* Task directions *
Search the data for the word "Mooi" and copy every line where it occurs.

* Dataset entries *
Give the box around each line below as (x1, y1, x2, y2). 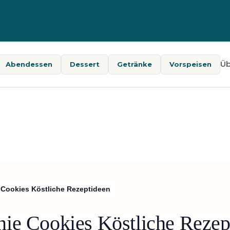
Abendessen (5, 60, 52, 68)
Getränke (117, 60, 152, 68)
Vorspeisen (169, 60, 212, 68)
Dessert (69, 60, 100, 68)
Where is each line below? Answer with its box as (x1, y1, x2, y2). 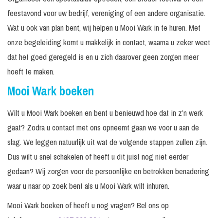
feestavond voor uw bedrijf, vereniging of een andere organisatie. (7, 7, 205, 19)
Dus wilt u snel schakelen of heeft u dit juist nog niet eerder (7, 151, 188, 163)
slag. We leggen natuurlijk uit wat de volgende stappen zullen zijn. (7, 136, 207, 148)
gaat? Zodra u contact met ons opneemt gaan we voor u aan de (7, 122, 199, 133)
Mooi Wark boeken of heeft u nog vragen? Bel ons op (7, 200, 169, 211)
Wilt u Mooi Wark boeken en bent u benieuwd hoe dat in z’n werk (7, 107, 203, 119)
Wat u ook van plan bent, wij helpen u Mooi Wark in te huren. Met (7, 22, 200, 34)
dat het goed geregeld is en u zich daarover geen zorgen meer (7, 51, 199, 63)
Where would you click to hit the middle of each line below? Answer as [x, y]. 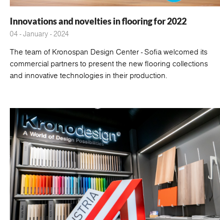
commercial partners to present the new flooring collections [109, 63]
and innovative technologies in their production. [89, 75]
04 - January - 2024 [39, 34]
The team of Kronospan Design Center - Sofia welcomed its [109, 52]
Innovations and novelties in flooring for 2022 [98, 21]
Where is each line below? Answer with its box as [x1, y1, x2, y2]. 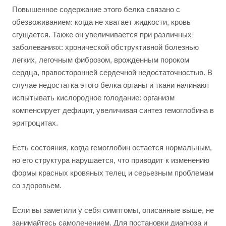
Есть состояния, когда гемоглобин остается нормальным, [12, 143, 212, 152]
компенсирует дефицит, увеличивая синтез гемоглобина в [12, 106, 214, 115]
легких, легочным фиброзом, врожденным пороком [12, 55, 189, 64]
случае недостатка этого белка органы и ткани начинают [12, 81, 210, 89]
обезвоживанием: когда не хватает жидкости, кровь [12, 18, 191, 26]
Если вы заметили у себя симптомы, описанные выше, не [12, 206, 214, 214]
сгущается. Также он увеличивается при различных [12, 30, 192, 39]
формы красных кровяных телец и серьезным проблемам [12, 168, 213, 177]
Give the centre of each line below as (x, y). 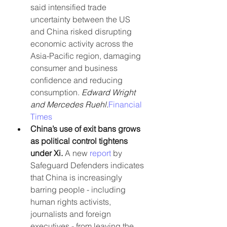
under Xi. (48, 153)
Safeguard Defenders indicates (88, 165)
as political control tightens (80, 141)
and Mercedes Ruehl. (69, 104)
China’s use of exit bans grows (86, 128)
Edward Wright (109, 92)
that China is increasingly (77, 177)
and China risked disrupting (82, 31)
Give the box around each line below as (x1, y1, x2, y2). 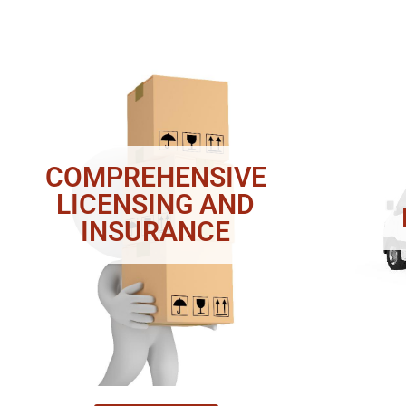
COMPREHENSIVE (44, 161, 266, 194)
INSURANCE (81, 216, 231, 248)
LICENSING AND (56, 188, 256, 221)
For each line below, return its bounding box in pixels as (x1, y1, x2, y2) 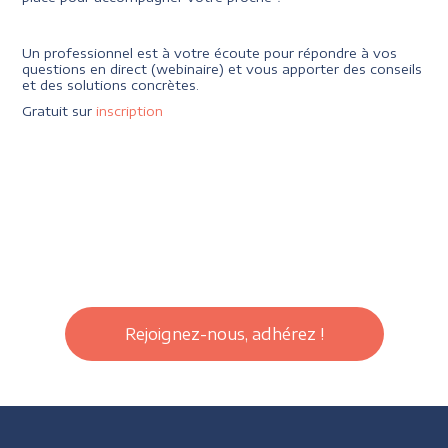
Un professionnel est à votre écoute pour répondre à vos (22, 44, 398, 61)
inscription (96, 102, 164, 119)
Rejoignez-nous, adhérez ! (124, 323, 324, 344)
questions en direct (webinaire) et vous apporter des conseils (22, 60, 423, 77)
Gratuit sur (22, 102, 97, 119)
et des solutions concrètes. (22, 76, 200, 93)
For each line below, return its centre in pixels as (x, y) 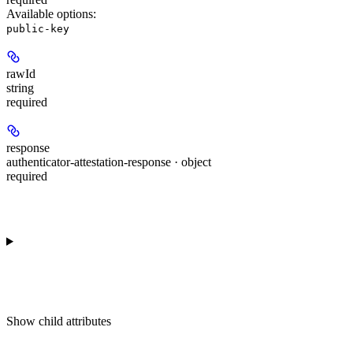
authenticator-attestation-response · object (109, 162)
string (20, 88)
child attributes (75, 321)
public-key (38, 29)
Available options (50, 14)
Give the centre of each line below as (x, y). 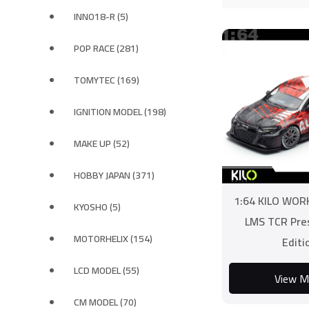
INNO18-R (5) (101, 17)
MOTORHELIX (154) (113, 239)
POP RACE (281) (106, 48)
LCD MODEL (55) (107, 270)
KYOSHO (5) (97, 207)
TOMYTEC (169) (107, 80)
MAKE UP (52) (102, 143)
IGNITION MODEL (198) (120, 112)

* Output below *
Mooi Wark boeken of heeft u nog vragen? Bel ons op (7, 200, 169, 211)
Wilt u Mooi Wark boeken en bent u benieuwd hoe dat in z’n werk (7, 107, 203, 119)
Wat u ook van plan bent, wij helpen u Mooi Wark in te huren. Met (7, 22, 200, 34)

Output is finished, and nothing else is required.